__Goal of the exercise__: Only lines that contain the word "studies" are to be returned from the data below.

__Supplied material__:
————————

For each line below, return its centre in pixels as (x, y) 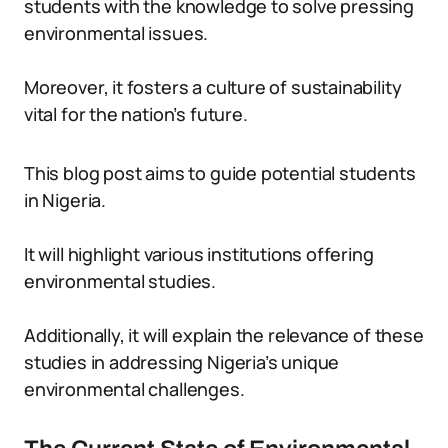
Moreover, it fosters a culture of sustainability (213, 87)
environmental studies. (120, 281)
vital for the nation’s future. (136, 114)
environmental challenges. (134, 389)
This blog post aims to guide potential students (220, 173)
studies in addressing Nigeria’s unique (182, 362)
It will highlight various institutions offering (199, 254)
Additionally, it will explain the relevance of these (224, 335)

————————

__Task output__:
environmental studies. (120, 281)
studies in addressing Nigeria’s unique (182, 362)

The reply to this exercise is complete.